I took an arrow to the chest!
I took an arrow to the chest!
She finally, after 10 months, emailed me. I always knew that she would. Thanks to you guys, and you know who you are, I kept NC, and feel great about that. Out of the blue, I got an email saying how she has been talking to people who know me, and how unbecoming it is of me to only be giving them one side of the story and for me to villainize her, and how she doesn't like always being the bad guy. She said that she never loved me and how happy and peaceful she was now. She saw that I had called her out on NPD, and it must have really hit a nerve! She reached out of the darkness just to send me an email that would hurt me as much as possible. I communicated with one of the moderators, here, who kept me cool, and helped me read between the lines, which I'm terrible at doing.
I was floored at first. Who the hell had she been talking to? I KNOW, for sure, that none of our mutual friends can stand her or would give her the time of day, but I was still baffled, until I realized what she had done! She is SO busted!! She quoted a term "Cluster B Personality Disorder" (she knows that I think she is a Narc!!) . I realized that, I had only used that term one time, ever. That was in an email to my old therapist, from back home, the day before. It became obvious that she had my email password, and had been reading my emails!! Just like we cracked the Japanese code before the Battle of Midway, I cracked her's. I was so on to her. The thing is, this is the same email, although much shorter estrangement and there was no OM, that she sent me a few years ago that ended with many emails back and fourth between us and resulted in us getting back together. I ALWAYS respond, and try to fix things. She KNOWS that about me. I fix it, even if it means making a door mat of myself. I loved her and was in it for the long term, thick and thin.

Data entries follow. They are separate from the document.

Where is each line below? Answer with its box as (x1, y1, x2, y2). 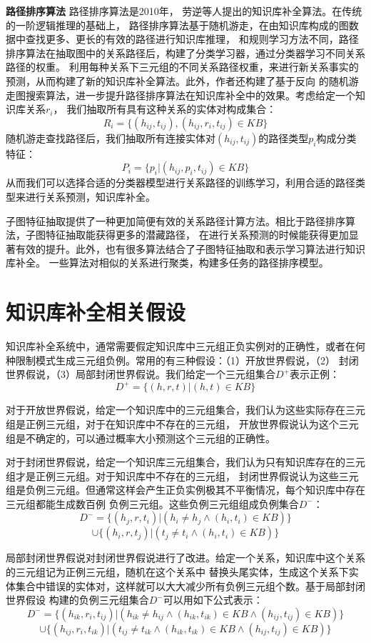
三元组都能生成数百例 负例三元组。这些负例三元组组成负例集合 (6, 496, 299, 511)
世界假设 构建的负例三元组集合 (6, 592, 149, 607)
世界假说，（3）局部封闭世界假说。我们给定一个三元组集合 (6, 367, 275, 382)
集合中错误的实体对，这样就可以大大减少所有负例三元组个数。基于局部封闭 (15, 578, 365, 593)
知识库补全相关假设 (6, 297, 186, 327)
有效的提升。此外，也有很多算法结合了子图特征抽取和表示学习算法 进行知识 (15, 241, 365, 256)
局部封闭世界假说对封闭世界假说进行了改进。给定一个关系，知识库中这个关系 (6, 550, 365, 565)
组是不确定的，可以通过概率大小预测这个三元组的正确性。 (6, 430, 275, 445)

I had 3 choices. 1) Respond point by point, showing how everything she was saying was a lie. I'm SURE that's what she was expecting. 2) I could send an email, knowing that she would read it, outlining what I really thought of her, how skanky she is, what a bad mother she has been, how lousy she is in bed, and what ever else I could think of. That would have been playing her game, and forced more communication, so I opted out. or 3) merely change my email password. I don't remember giving it to her, but I am not the guy who would have ever hidden anything from her, so I just might have. The beauty of this option, to me is that the next time she typed in the password, it would say "password not valid" in red. She would know that I was on to her, and knew that she had been hacking me. This is what I did. I have chuckled at how she must have reacted to seeing that i had done that! She wanted me to engage, and I didn't!! She got no satisfaction from any of this.
My male ego has been bruised at just how easily I was replaced, and I had visions of her blissfully happy with the FNG, and after 5 years, I wasn't given one thought. This wasn't the act of a happy person. Why, if you were SO happy and in love, would you hack your ex? No, there's trouble in paradise. I HAVE to remain NC!!! I now know that I could withstand her onslaught and stay strong!!! She get's to lie in the bed that she made for herself and like it! I am not here to save her from her bad choices anymore and fix things. She get's to stew in her juice and figure it out for herself!! I know that there will be more from her. She broke NC with me. She blinked, I didn't! I feel victorious in that. Small victory, yes, but I'll take it.
Whether she has been reading my emails from the beginning, I'll never know. Part of my resolve to remain NC, was to break my pattern, and let her know that I am GONE this time! If she has been reading them all along, she now knows that's not true, and I seriously mourned her loss. She knows that I still loved her, and tried to make sense of it with some people who were there for me. I guess I'm busted too.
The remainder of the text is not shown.